Figure 3 shows the per-assay Fisher information as a function of the true prevalence for four different pool sizes (1 through 4); the specific formula for any pool size is provided in the online supplement. Under the previously stated assumptions, Fig. 3 suggests that the optimal pool size among the four pool sizes with maximal cost-efficiency is 1 (i.e., no pooling) if the true prevalence of the biomarker is above 0.67 in the given stratum, 2 if the prevalence is between 0.48 and 0.66, 3 if the prevalence is between 0.37 and 0.47, and 4 or more if the prevalence is below 0.37.

Fig. 3
figure3

Fisher information in a pooled assay (of size 1 through 4) about biomarker prevalence as a function of the true prevalence

Discussion

To the best of our knowledge, this work is the first attempt to explore the use of GT in P-R biomarker studies. Our simulations and theoretical calculations have demonstrated that the GT design can be highly cost-efficient compared to both the standard design and the RS design, at least in some situations. Higher cost-efficiency translates into more efficient use of resources, which is desirable even as assay costs decline owing to technological advances.

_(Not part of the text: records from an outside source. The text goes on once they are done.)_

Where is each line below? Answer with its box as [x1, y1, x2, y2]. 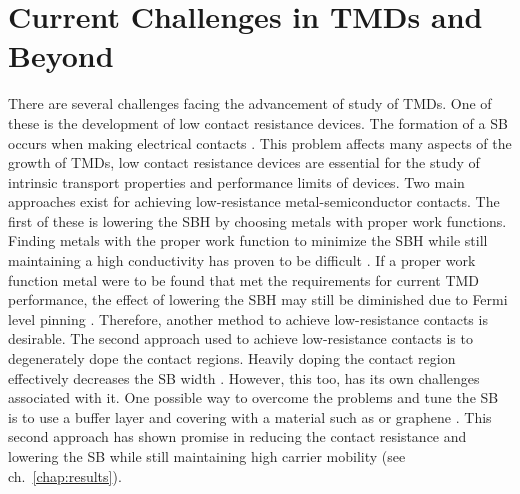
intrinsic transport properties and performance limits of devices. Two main [8, 171, 465, 192]
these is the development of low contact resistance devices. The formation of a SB [8, 112, 508, 133]
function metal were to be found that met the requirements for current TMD [8, 269, 480, 290]
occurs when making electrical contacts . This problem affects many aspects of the [8, 132, 512, 153]
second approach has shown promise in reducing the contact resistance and [8, 426, 467, 447]
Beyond [8, 35, 114, 76]
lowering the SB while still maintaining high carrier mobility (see [8, 446, 406, 466]
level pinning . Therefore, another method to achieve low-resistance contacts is [8, 308, 488, 329]
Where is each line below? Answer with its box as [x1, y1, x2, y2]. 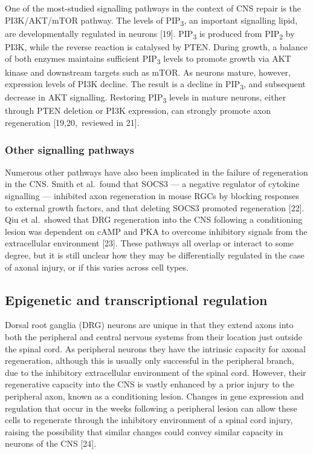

We have assumed in the main text that assay error is negligible. While this assumption may be reasonable for some assays (such as the PCR-based assay employed in the E1900 trial), many assays have less-than-perfect accuracy, which should be incorporated in statistical estimation. In the online supplement, we provide estimation methods to account for possible misclassification and report an additional simulation study on the performance of GT designs when the assay is subject to misclassification. The additional simulation results indicate that GT designs generally achieve higher cost-efficiency than the standard and RS designs, consistent with the results in Tables 2 and 3.

An additional complication in the GT design is the well-known dilution effect, which may result in decreased sensitivity for pooled samples [33]. The magnitude of the dilution effect depends on assay specifics and may be expected to increase with pool size [34]. This issue has been considered by several authors in different contexts. For example, McMahan et al. [35] proposed a mechanistic modeling approach in which pool testing error rates are estimated from a rich set of low-level assay data; Hung and Swallow [36] and Zhang et al. [37] postulate that the pool testing error rates are known functions of the pool size and the number of diseased individuals in the pool. Further research is warranted on how to incorporate the dilution effect in GT designs of P-R biomarker studies.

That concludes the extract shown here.